This repository contains the code needed to reproduce and replicate our results in our IMC 2023 paper.
Our study replicates the methodology of two papers that obtained outstanding results on geolocating IP addresses in terms of coverage and accuracy in nowadays Internet on the largest publicly available measurement platform, RIPE Atlas. These two papers are:
They are called million scale and street level papers throughout this README, as done in our paper.
Our code offers the possibility to:
- reproduce our results using our measurement datasets.
- replicate our methodology with different targets and vantage points. For now, only RIPE Atlas vantage points are supported, but it should not be difficult to adapt the code to handle other vantage points and targets.
Our code performs measurements on RIPE Atlas, so be sure to have an account if you want to replicate our methodology with your own RIPE Atlas measurements.
You can fetch our data our on FTP ftp.iris.dioptra.io that will give you the ClickHouse tables dumped in CSV format.
git clone https://github.com/dioptra-io/geoloc-imc-2023.git
cd geoloc-imc-2023
You can use the script install.sh to:
- Pull the clickhouse docker image.
- Start the clickhouse server.
- Download clickhouse-client binary.
- Install python project using poetry.
- Create all tables and populate the database with our measurements.
source install.sh
If the installation fails, all necessary steps to use the project are described below.
GeoScale uses poetry has dependency manager, install the project using:
poetry shell
poetry lock
poetry install
We use docker to run clickhouse server, by default server is listening on localhost on port 8123 and tcp9000. If you prefer using your own docker configuration, please also modify default.py
# pull the docker image
docker pull clickhouse/clickhouse-server:22.6
# start the server
docker run --rm -d \
-v ./clickhouse_files/data:/var/lib/clickhouse/ \
-v ./clickhouse_files/logs:/var/log/clickhouse-server/ \
-v ./clickhouse_files/users.d:/etc/clickhouse-server/users.d:ro \
-v ./clickhouse_files/init-db.sh:/docker-entrypoint-initdb.d/init-db.sh \
-p 8123:8123 \
-p 9000:9000 \
--ulimit nofile=262144:262144 \
clickhouse/clickhouse-server:22.6
You can either install clickhouse-client or download clikhouse client binary (by default, install.sh download binary file).
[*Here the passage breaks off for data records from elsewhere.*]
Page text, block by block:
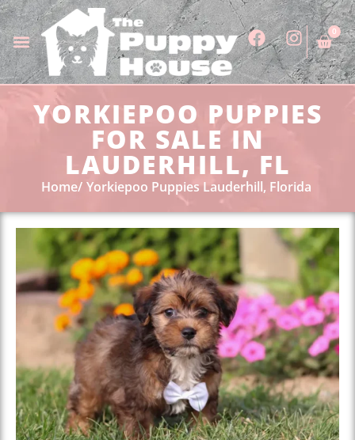
0
YORKIEPOO PUPPIES
FOR SALE IN
LAUDERHILL, FL
Home Yorkiepoo Puppies Lauderhill, Florida
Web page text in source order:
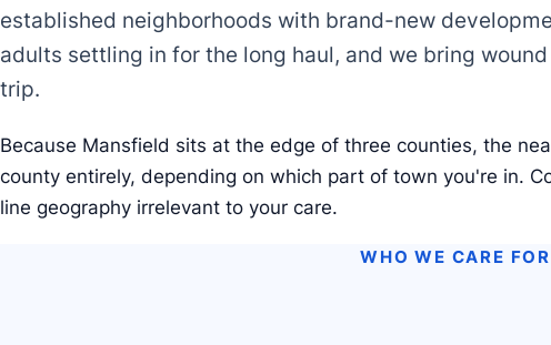
established neighborhoods with brand-new
adults settling in for the long haul, and we bring
trip.
Because Mansfield sits at the edge of three counties, the
county entirely, depending on which part of town you're in.
line geography irrelevant to your care.
WHO WE CARE FOR
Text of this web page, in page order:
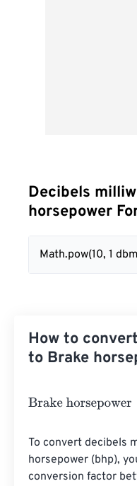
Decibels
horsepower
Math.pow(10, 1
How to
to Brake
To convert decibels
horsepower (bhp),
conversion factor
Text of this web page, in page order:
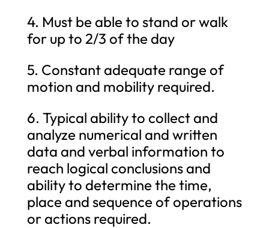
4. Must be able to stand or walk
for up to 2/3 of the day
5. Constant adequate range of
motion and mobility required.
6. Typical ability to collect and
analyze numerical and written
data and verbal information to
reach logical conclusions and
ability to determine the time,
place and sequence of operations
or actions required.
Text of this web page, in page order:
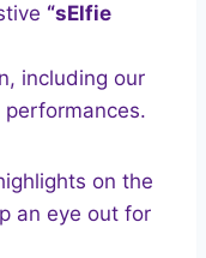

curl https://clickhouse.com/ | sh
mv clickhouse ./clickhouse_files/
Finally, create all necessary tables and populate it with our own measurements with:
python scripts/utils/clickhouse_installer.py
Our tool relies on ENV variables for configuring clickhouse or interacting with RIPE Atlas API. An example of necessary ENV variables is given in .env.example. Create your own env file with following values:
RIPE_USERNAME=
RIPE_SECRET_KEY=
# clickhouse settings
CLICKHOUSE_CLIENT=
CLICKHOUSE_HOST=
CLICKHOUSE_DB=
CLICKHOUSE_USER=
CLICKHOUSE_PASSWORD=
The project has been run on:
- CentOS 7.5
- Python 3.9
- Server with 64GB RAM, 32 cores.
We provide python scripts and jupyter notebooks to reproduce the results and the graphs that we got in replicating the million scale and the street level papers.
You can reproduce Million scale results using a jupyter notebook: million_scale.ipynb
Alternatively you can also use the python script in background, as some steps are vey long to execute (several hours):
nohup python analysis/million_scale.py > output.log &
All analysis results can be found in ./analysis/results
No additional steps are necessary to reproduce the street-level experiment.
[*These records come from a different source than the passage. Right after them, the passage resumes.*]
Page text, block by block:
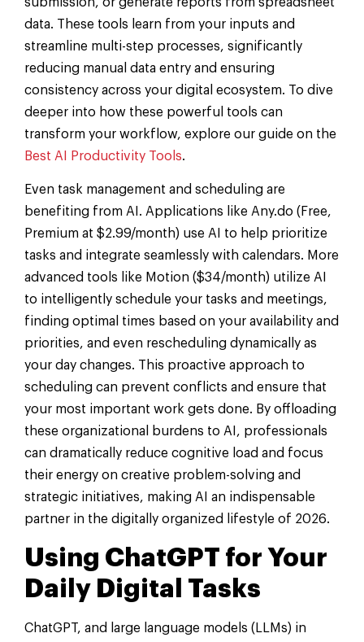
data. These tools learn from your inputs and
streamline multi-step processes, significantly
reducing manual data entry and ensuring
consistency across your digital ecosystem. To dive
deeper into how these powerful tools can
transform your workflow, explore our guide on the
Best AI Productivity Tools.
Even task management and scheduling are
benefiting from AI. Applications like Any.do (Free,
Premium at $2.99/month) use AI to help prioritize
tasks and integrate seamlessly with calendars. More
advanced tools like Motion ($34/month) utilize AI
to intelligently schedule your tasks and meetings,
finding optimal times based on your availability and
priorities, and even rescheduling dynamically as
your day changes. This proactive approach to
scheduling can prevent conflicts and ensure that
your most important work gets done. By offloading
these organizational burdens to AI, professionals
can dramatically reduce cognitive load and focus
their energy on creative problem-solving and
strategic initiatives, making AI an indispensable
partner in the digitally organized lifestyle of 2026.
Using ChatGPT for Your
Daily Digital Tasks
ChatGPT, and large language models (LLMs) in
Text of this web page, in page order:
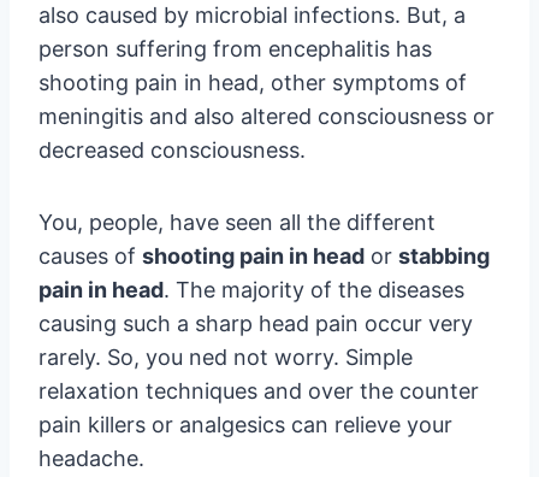
also caused by microbial infections. But, a
person suffering from encephalitis has
shooting pain in head, other symptoms of
meningitis and also altered consciousness or
decreased consciousness.
You, people, have seen all the different
causes of shooting pain in head or stabbing
pain in head. The majority of the diseases
causing such a sharp head pain occur very
rarely. So, you ned not worry. Simple
relaxation techniques and over the counter
pain killers or analgesics can relieve your
headache.
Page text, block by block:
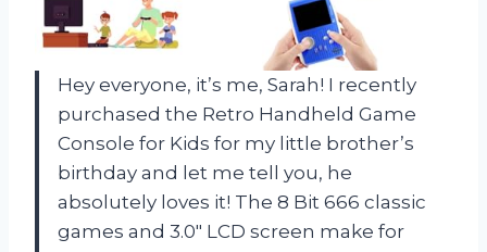
Hey everyone, it’s me, Sarah! I recently
purchased the Retro Handheld Game
Console for Kids for my little brother’s
birthday and let me tell you, he
absolutely loves it! The 8 Bit 666 classic
games and 3.0″ LCD screen make for
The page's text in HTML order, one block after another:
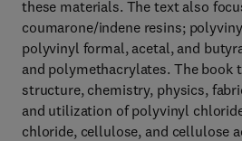
these materials. The text also
coumarone/indene resins;
polyvinyl formal, acetal, and
and polymethacrylates. The book
structure, chemistry, physics,
and utilization of polyvinyl
chloride, cellulose, and cellulose
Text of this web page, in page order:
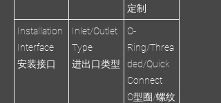
定制
Installation
Interface
安装接口
Inlet/Outlet
Type
进出口类型
O-
Ring/Threa
ded/Quick
Connect
O型圈/螺纹
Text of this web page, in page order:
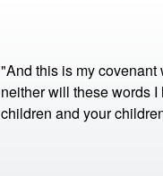
"And this is my covenant
neither will these words
children and your

You can directly use notebooks plot.ipynb and tables.ipynb to produce the figures and tables of our paper.
You can also run your own measurements on custom datasets of targets (anchors) and vantage points (probes).
The jupyter notebook create_dataset will generate:
- the set of probes (used as vantage points)
- the set of anchors (used as targets)
- filter both sets by removing problematic probes (wrongly geolocated for example)
All generated files will be placed in /datasets/user_datasets.
With million_scale_measurements.ipynb, you can select a subset of vantage points and targets and run measurements on RIPE Atlas.
This script will start measurements for:
- towards all targets from all vantage points
- towards 3 responsive addresses for each target from all vantage points
Perform the analysis by using the same step described previously on your own measurements results and datasets by setting the boolean variable repro = True
, at the beginning of million_scale.ipynb (or million_scale.py if you are using the script).
TODO: Street level
@inproceedings{darwich2023replication,
title={Replication: Towards a Publicly Available Internet scale IP Geolocation Dataset},
author={Darwich, Omar and Rimlinger, Hugo and Dreyfus, Milo and Gouel, Matthieu and Vermeulen, Kevin},
booktitle={Proceedings of the 2023 ACM on Internet Measurement Conference},
pages={1--15},
year={2023}
}
This project is the result of a collaboration between the LAAS-CNRS and Sorbonne Université.